Sınırların kesinleştiği, kentin bölümlere ayrıldığı, çöküşün geldiği son noktadır. Artık rastlaşmalara olanak yoktur. Sosyal yaşam ve günlük rutinler tamamen değişmiş ve sınırlandırılmıştır. Bölümler birbirinden cam duvarlarla ayrıdır görsel ilişki olmasına rağmen aralarında geçiş yoktur. Çokluk kaybolmuş, tektipleşme başlamıştır. Her bölüm kendi içerisinde kendine benzer ilişkiler ve katmanları barındırmaktadır. Günümüzde İstanbul’da gözlemlenen yatay, sınırları olmayan, ilişki kurabilen katmanlar, var olanın tam aksine sınırlayıcı dikey katmanlara dönüşmüştür. Videoda çokluğun bittiği ve benzerliklerin bir arada olmadı tektip insanları çakıştırarak anlatılmak istenmektedir.
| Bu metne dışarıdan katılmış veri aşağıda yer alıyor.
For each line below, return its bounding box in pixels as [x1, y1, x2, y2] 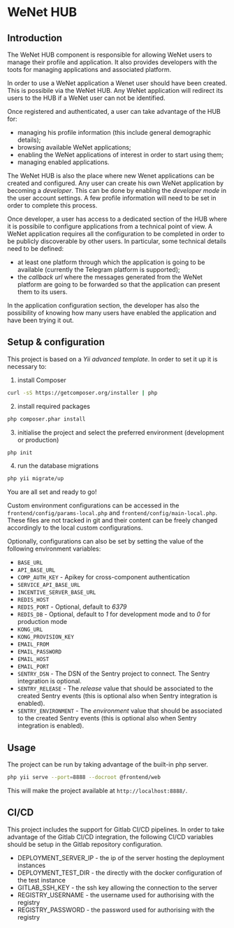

Süreç içerisinde geçmişten geleceğe; heterotopya başlar, çöker ve monotonlaşır. Ama zaman artık döngüseldir ve sistem kendini devamlı yeniden onararak tekrar eder. Ayrılan bölümlerde türümüz yaşamaya devam ettiği sürece katmanlar ve üretilen yapay katmanlar yeniden var olacaktır. Böylece monotonlaşan her bölüm kendi içerisinde yeni heterotopyalar yaratacaktır. Çokluk kaçınılmazdır. Türümüz sonsuz tasarım katmanları arasında dururken, zamanla mevcut katmanları yok etmeye çalışsa bile katmanlardan biri olmayı sürdürecek, çoklu sistemin bir parçası olmaya devam edecektir.